Wednesday, December 8, 2010

Indonesia and the Papuan problem


Indonesia has had a long and difficult history with many of the ethnic groups amongst what is a diverse population covering a vast area of land, with the remote locations of these ethnic groups only adding to the challenges presented. The two most publicized have been the rebel group in Aceh province in northern Sumatra and the East Timor crisis in the late 1990’s. However, the new and potentially more devastating crisis is developing in the province of Papuan problems, and the Indonesian government may find itself facing familiar problems, as well as venturing into uncharted territory.

Indonesia has been in control of Papua, the largest and richest province in minerals and biodiversity and has faced almost constant opposition from the native, ethnic Papuan community, although, unlike other situations (notably East Timor), has international recognition of its legitimacy in the area. The native ethnic Papuans, made up of numerous smaller groups, are a mixture of traditional tribal religions and Christianity, mainly Catholicism and believe that Papua is owed self-determination and independence from the rest of Indonesia. In recent years, many immigrants from other parts of Indonesia have been encouraged to move to Papua to help develop the economy and provide labor for some of the mining and timbering processes that are helping to fuel the Indonesian boom. With many of these immigrants being ethnically Indonesian and Muslim, tensions have arisen between the two groups, with protests and strikes around the mining companies and in the major cities being common. There are unconfirmed reports of many protestors, Papuan locals, being killed.

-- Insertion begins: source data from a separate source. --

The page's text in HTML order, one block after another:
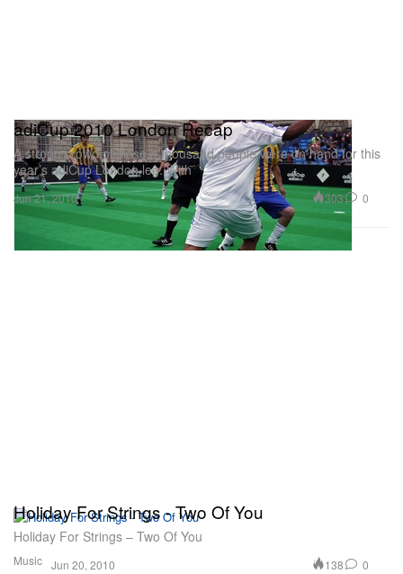
adiCup 2010 London Recap
A strong crowd of close a thousand people were on hand for this
year’s adiCup London leg. With
Jun 21, 2010 303 0
Music
Holiday For Strings - Two Of You
Holiday For Strings – Two Of You
Jun 20, 2010 138 0
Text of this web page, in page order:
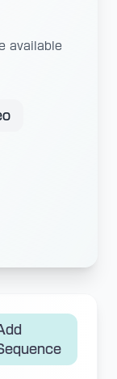
available
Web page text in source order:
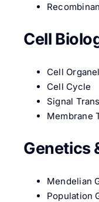
Cell
Cell
Cell Cycle
Signal
Membrane
Genetics
Mendelian
Population
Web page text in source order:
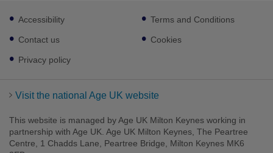
Footer
sub
links
Accessibility
Contact us
Privacy policy
Terms and Conditions
Cookies
Visit the national Age UK website
This website is managed by Age UK Milton Keynes working in
partnership with Age UK. Age UK Milton Keynes, The Peartree
Centre, 1 Chadds Lane, Peartree Bridge, Milton Keynes MK6
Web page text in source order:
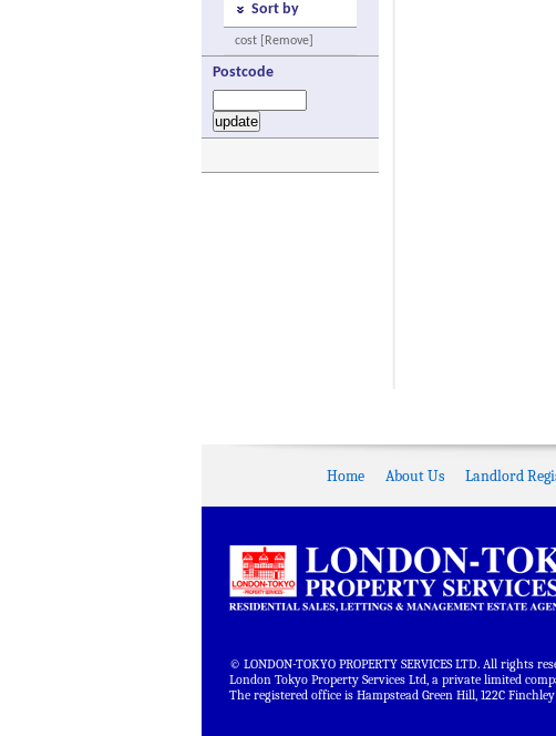
Sort by
cost [Remove]
Postcode
Home About Us Landlord
© LONDON-TOKYO PROPERTY SERVICES LTD. All rights
London Tokyo Property Services Ltd, a private limited
The registered office is Hampstead Green Hill, 122C
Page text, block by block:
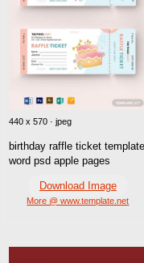
440 x 570 · jpeg
birthday raffle ticket template
word psd apple pages
Download Image
More @ www.template.net
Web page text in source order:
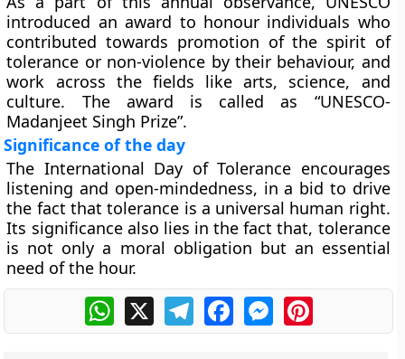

There was hope that the grievances of the locals would have been eased somewhat during the process of decentralization that the new democratic Indonesian government undertook in 1999, with Special Autonomous Status being granted in 2002, and the Papuan’s Peoples Council, a council of elders to represent traditional tribal customs, being established in 2005. However, this has had limited success. A report by Brussels based International Crisis Groups has reported that the many of the local citizens feel that the autonomy is largely ineffective, and that the local law is being trumped by national law too often for it to have any real impact and leaves questions of how much devolution has really been granted. The report warns of the increasingly likelihood of radicalization of the opposition movement unless the central government in Jakarta begins to take this issue more seriously. The US has also begun to take an interest in this area of conflict, with Deputy Secretary of State Joseph Yun recently saying “if the 2001 Special Autonomy Law can be fully implemented, we believe that a lot of frustration currently felt by Papuans would decrease” although stopping from going as far as saying that it would completely resolve the situation.

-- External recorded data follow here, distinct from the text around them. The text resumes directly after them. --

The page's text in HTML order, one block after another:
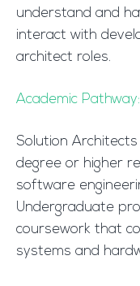
understand and
interact with
architect roles.
Academic Pathway:
Solution Architects
degree or higher
software
Undergraduate
coursework that
systems and
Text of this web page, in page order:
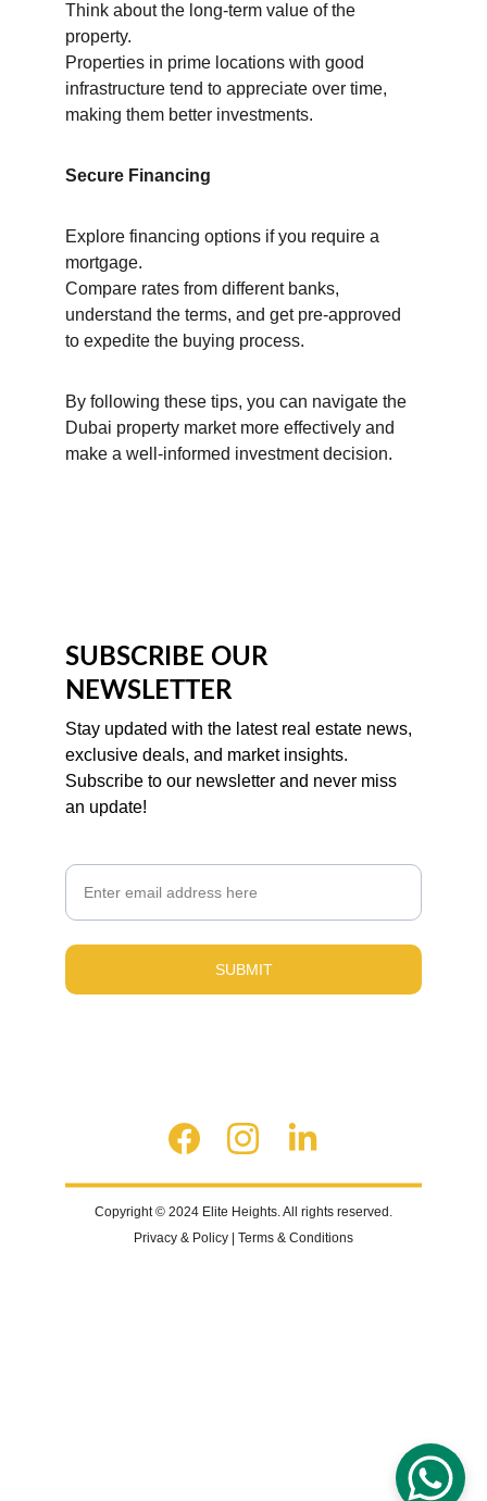
Think about the long-term value of the
property.
Properties in prime locations with good
infrastructure tend to appreciate over time,
making them better investments.
Secure Financing
Explore financing options if you require a
mortgage.
Compare rates from different banks,
understand the terms, and get pre-approved
to expedite the buying process.
By following these tips, you can navigate the
Dubai property market more effectively and
make a well-informed investment decision.
SUBSCRIBE OUR
NEWSLETTER
SUBMIT
Stay updated with the latest real estate news,
exclusive deals, and market insights.
Subscribe to our newsletter and never miss
an update!
Copyright © 2024 Elite Heights. All rights reserved.
Privacy & Policy | Terms & Conditions
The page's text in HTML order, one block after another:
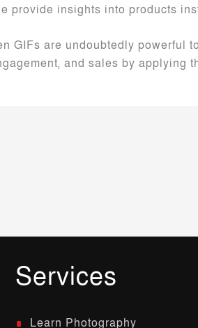
provide insights into products
GIFs are undoubtedly powerful
and sales by applying
Services
Learn Photography
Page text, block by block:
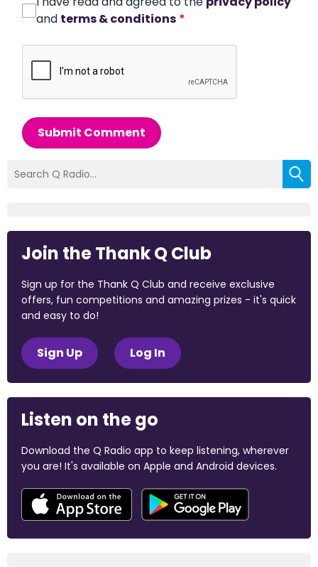
and terms & conditions *
Submit Comment
Join the Thank Q Club
Sign up for the Thank Q Club and receive exclusive
offers, fun competitions and amazing prizes - it's quick
and easy to do!
Sign Up Log In
Listen on the go
Download the Q Radio app to keep listening, wherever
you are! It's available on Apple and Android devices.
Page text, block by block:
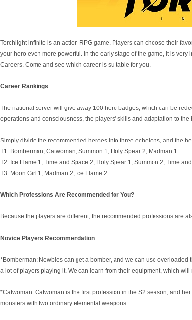
Torchlight infinite is an action RPG game. Players can choose their
your hero even more powerful. In the early stage of the game, it is
Careers. Come and see which career is suitable for you.
Career Rankings
The national server will give away 100 hero badges, which can be
operations and consciousness, the players' skills and adaptation to
Simply divide the recommended heroes into three echelons, and the
T1: Bomberman, Catwoman, Summon 1, Holy Spear 2, Madman 1
T2: Ice Flame 1, Time and Space 2, Holy Spear 1, Summon 2, Time
T3: Moon Girl 1, Madman 2, Ice Flame 2
Which Professions Are Recommended for You?
Because the players are different, the recommended professions are
Novice P layers Recommendation
*Bomberman: Newbies can get a bomber, and we can use
a lot of players playing it. We can learn from their equipment, which will
*Catwoman: Catwoman is the first profession in the S2 season, and
monsters with two ordinary elemental weapons.

A more holistic approach concerning the structural security of the region should also be included in the government’s plans to reduce tensions in the area. With Papua consistently finishing bottom of the table according Badan Pusat Statistik (Indonesia’s Bureau of Statistics) for Human Development Index, as well as a literacy rate 23% lower than that of Java and the highest HIV/AIDS rate in Indonesia, it is clear that the problem of the relative disparity of wealth and resources is also a contributing factor. For many Papuans, the central government and the ethnically Indonesian immigrants it encourages appear to be a threat to their culture and way of life, exploiting the natural resources of their island, without contributing much in return.